The parameter tracking and sparse quality analysis initialization follows a clean pattern with factory methods and conditional logging.

tests/integration/infrastructure/test_delta_checkpoint_flow.py (3)

32-37: LGTM!

The temp_cache fixture correctly uses yield for cleanup and shutil.rmtree with ignore_errors=True for robust teardown.

70-98: LGTM!

The roundtrip test properly validates the compute + apply delta flow with appropriate tolerance checks.

355-398: Good edge case coverage!

The tests for 0% sparsity (all weights change), 100% sparsity (no weights change), and single parameter change are valuable boundary tests.

grail/shared/safetensors_utils.py (1)

25-71: LGTM!

Clean implementation supporting both sharded and unsharded safetensors layouts with proper error handling for missing shards and malformed indices.

grail/monitoring/manager.py (2)

416-560: LGTM!

The initialize_subprocess_monitoring function is well-designed with robust error handling, detailed logging at each stage, and graceful degradation (returning None on failure). The step-by-step approach with timing information will aid debugging.

461-463: Verify environment variable side effects.

Setting WANDB_DISABLE_SERVICE and WANDB_SERVICE environment variables affects the entire process. This is intentional for shared-mode W&B, but worth noting that these settings persist after the function returns.

If this function is called multiple times in the same process (e.g., during testing or retry scenarios), the environment modifications are idempotent. However, if there are scenarios where different subprocess types need different W&B configurations, consider documenting this behavior.

grail/neurons/trainer.py (5)

185-185: LGTM: Subprocess label now passed explicitly.

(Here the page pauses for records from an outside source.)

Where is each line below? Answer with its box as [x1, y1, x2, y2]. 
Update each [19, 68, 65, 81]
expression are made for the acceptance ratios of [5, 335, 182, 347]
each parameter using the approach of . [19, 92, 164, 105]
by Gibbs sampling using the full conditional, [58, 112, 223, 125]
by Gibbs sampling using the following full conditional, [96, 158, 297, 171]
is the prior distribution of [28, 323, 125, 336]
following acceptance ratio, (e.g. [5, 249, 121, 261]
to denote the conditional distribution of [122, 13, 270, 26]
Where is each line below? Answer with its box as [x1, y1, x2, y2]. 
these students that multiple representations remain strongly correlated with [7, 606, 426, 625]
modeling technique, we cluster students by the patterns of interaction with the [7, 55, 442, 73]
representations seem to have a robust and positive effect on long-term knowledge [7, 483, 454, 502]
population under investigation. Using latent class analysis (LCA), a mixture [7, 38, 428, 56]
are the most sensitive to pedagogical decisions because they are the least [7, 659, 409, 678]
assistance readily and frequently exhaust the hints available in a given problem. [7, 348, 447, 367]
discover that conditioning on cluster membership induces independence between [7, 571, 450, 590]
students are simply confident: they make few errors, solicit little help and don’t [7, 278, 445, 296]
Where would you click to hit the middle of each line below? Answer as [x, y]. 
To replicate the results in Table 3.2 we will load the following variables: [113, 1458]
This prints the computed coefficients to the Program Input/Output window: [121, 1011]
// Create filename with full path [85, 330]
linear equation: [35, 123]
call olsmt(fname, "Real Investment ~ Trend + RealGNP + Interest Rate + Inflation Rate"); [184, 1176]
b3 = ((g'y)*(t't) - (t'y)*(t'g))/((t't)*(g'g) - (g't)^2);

The keyword-only argument pattern ensures callers explicitly identify the subprocess, improving code clarity and preventing accidental misuse.

207-219: LGTM: Upload worker receives proper subprocess label and monitor config.

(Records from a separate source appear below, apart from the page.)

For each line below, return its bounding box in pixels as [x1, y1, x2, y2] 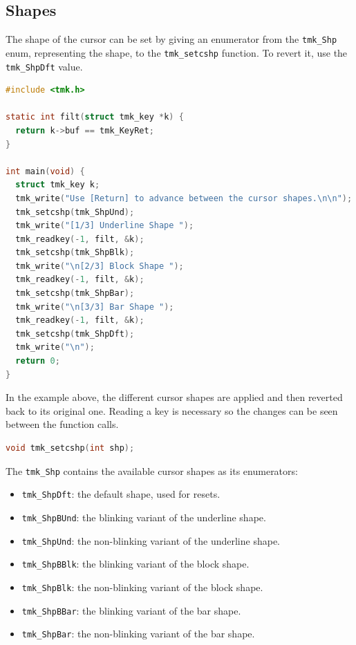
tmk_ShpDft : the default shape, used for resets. [21, 487, 221, 501]
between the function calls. [6, 417, 119, 431]
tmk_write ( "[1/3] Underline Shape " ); [15, 221, 194, 231]
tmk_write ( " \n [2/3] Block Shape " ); [15, 261, 184, 271]
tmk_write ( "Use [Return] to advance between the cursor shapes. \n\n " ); [15, 193, 353, 203]
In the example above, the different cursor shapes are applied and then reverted [6, 390, 343, 404]
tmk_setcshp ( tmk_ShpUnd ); [15, 207, 135, 217]
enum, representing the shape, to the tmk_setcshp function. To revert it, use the [6, 45, 348, 59]
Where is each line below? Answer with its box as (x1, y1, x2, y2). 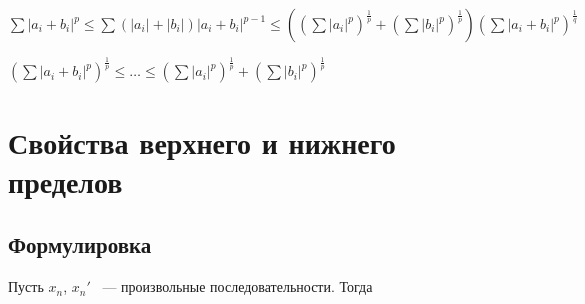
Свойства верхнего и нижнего (8, 121, 396, 162)
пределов (8, 160, 123, 201)
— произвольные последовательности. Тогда (102, 276, 373, 297)
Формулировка (8, 229, 152, 260)
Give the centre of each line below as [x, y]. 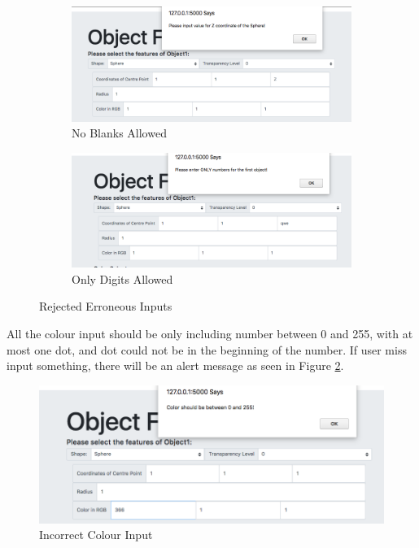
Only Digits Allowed [122, 278]
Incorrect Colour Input [96, 535]
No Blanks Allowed [119, 133]
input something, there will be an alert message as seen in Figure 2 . [175, 365]
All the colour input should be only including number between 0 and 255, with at [210, 333]
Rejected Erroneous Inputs [106, 306]
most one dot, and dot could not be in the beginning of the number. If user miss [207, 349]
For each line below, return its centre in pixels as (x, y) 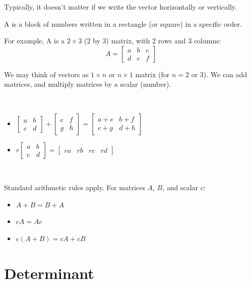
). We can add (225, 74)
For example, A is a (35, 41)
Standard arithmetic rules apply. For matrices (75, 187)
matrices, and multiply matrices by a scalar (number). (88, 84)
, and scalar (180, 187)
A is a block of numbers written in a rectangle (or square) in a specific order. (123, 23)
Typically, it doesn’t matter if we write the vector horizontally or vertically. (120, 7)
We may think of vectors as (46, 74)
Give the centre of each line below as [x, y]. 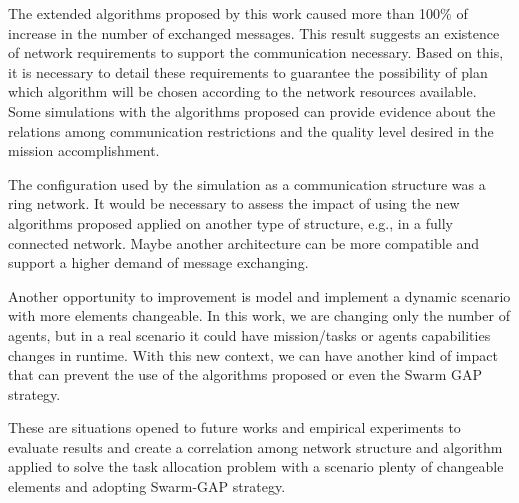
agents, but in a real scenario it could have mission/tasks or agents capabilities [249, 334]
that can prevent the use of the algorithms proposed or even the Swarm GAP [245, 374]
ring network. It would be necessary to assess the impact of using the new [234, 203]
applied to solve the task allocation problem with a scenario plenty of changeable [256, 466]
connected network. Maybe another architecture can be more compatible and [244, 242]
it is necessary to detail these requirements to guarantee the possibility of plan [248, 71]
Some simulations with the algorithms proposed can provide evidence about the [252, 110]
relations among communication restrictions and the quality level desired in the [251, 130]

The changes correctly pass subprocess_label="upload_worker" and propagate monitor_config to the upload worker process, enabling per-subprocess W&B logging.

336-336: LGTM: Block context now includes window number.

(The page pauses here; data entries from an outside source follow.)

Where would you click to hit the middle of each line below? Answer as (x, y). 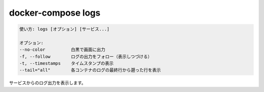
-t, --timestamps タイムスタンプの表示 (66, 63)
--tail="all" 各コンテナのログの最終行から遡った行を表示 (90, 70)
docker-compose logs (55, 13)
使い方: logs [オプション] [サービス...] (65, 29)
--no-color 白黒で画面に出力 (62, 50)
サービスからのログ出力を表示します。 (47, 83)
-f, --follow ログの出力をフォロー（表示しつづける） (86, 57)
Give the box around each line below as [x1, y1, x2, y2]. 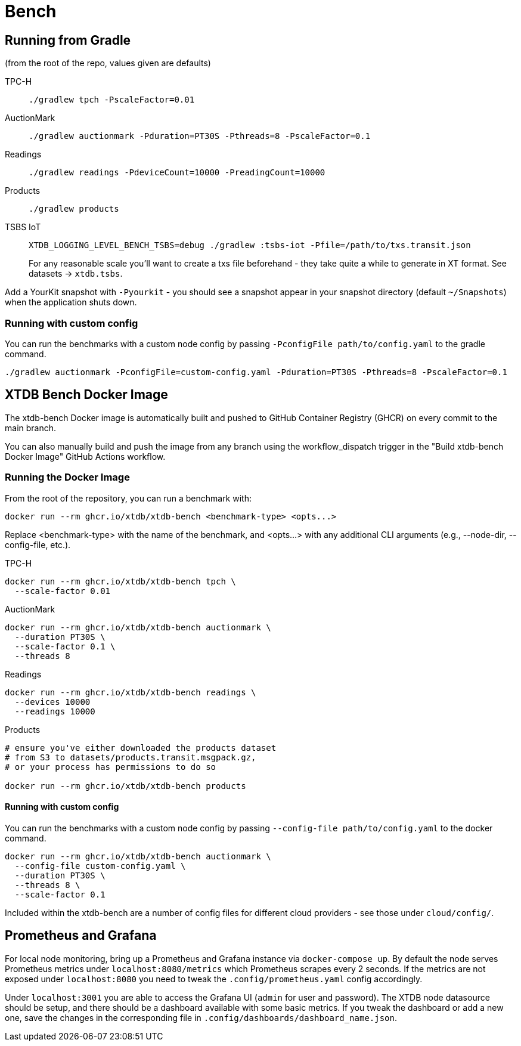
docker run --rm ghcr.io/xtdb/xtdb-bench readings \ [5, 687, 256, 697]
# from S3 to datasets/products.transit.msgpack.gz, [5, 752, 256, 762]
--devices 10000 [14, 697, 91, 707]
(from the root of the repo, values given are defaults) [5, 58, 211, 69]
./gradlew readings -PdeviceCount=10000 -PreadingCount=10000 [29, 168, 325, 178]
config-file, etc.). [5, 539, 71, 550]
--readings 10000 [14, 706, 95, 716]
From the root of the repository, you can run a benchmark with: [5, 493, 252, 503]

Passing current_window instead of None provides more precise monitoring context for metrics correlation.

807-809: LGTM: Window number forwarded to evaluation cycle.

This enables window-aware evaluation context as noted in the relevant code snippet for evaluator.run_cycle.

827-891: LGTM: Subprocess monitoring configuration with label propagation.

The method correctly:

Uses keyword-only argument for subprocess_label

Propagates label to wandb_x_label for shared mode workers

Includes comprehensive debug logging for troubleshooting

Validates critical parameters (entity, project)

grail/trainer/training_process.py (4)

306-327: LGTM: Monitoring initialization properly delegated.

The refactored _initialize_monitoring correctly:

Defines a local get_block_context async helper

Uses the shared initialize_subprocess_monitoring helper for consistent behavior across subprocesses

Passes test_connection=True to verify W&B connectivity

368-410: LGTM: Initial checkpoint upload with enriched metadata and IPC queuing.

The updated flow:

Prepares structured snapshot_metadata with training config and parent window

Queues snapshot for upload worker via IPC

Includes appropriate fallback warning when IPC/path unavailable

458-468: LGTM: GRPO group loading optimized to trigger only on window change.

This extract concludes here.